> The task
How many lines below include the string "guide"? State the number alone.
---- Data for processing
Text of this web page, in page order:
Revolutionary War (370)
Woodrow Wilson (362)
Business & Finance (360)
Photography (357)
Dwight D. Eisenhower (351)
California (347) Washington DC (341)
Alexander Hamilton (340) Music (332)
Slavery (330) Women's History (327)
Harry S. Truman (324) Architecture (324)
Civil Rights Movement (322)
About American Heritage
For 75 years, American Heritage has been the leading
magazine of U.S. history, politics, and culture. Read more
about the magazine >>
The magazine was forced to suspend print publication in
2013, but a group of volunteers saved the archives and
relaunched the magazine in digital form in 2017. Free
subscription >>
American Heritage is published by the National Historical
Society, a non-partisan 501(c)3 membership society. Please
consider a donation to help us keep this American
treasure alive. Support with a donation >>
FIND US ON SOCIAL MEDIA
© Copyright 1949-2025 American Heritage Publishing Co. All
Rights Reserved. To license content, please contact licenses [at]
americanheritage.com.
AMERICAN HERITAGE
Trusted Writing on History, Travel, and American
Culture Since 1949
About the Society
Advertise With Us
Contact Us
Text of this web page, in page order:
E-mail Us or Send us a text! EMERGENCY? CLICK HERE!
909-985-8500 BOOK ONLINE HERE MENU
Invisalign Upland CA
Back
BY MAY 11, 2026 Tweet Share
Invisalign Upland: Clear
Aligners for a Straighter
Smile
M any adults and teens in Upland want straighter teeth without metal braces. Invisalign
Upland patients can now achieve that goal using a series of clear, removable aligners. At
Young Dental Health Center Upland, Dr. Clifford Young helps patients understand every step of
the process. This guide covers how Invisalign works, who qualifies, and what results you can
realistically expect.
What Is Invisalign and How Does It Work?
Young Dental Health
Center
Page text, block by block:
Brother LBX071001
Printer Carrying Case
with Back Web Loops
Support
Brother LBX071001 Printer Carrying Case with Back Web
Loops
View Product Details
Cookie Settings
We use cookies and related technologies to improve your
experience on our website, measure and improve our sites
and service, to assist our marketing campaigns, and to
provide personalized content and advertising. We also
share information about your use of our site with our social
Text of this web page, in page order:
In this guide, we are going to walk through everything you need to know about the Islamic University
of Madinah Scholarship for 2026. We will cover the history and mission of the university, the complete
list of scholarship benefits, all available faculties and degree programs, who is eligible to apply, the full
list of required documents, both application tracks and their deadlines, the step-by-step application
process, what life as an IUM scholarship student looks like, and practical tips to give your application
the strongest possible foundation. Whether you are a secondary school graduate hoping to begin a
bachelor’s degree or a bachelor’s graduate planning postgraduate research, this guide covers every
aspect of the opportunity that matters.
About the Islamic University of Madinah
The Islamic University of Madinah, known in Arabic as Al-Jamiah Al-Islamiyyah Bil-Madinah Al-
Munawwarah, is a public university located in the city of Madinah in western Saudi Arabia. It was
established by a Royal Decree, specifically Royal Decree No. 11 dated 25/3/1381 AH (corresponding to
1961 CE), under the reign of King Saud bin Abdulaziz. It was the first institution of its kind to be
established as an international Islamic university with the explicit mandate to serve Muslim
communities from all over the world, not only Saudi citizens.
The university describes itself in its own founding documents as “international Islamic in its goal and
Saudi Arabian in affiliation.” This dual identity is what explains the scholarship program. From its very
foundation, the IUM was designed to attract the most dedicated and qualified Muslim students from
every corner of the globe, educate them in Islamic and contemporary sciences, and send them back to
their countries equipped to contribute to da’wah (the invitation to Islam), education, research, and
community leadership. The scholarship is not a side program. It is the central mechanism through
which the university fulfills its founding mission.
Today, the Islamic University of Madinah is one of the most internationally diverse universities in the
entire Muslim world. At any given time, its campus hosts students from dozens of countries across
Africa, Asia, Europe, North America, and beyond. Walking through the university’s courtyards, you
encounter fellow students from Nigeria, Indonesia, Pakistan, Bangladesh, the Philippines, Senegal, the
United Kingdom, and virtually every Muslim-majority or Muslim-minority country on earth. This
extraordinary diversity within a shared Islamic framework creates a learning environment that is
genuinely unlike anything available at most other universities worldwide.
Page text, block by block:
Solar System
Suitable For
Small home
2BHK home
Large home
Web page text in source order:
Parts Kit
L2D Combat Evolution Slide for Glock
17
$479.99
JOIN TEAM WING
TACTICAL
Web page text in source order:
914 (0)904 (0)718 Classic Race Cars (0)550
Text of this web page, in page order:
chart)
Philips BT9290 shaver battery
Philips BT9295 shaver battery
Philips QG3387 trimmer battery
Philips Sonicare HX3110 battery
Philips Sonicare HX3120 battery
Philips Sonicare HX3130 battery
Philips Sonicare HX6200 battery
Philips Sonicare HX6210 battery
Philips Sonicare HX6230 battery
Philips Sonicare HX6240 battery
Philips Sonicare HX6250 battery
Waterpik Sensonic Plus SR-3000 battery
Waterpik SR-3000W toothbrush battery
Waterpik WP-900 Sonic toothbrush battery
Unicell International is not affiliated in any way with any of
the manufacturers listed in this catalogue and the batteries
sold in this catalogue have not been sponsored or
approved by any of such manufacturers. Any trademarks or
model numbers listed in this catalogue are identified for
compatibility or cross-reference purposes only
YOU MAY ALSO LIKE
--------
> Task response
3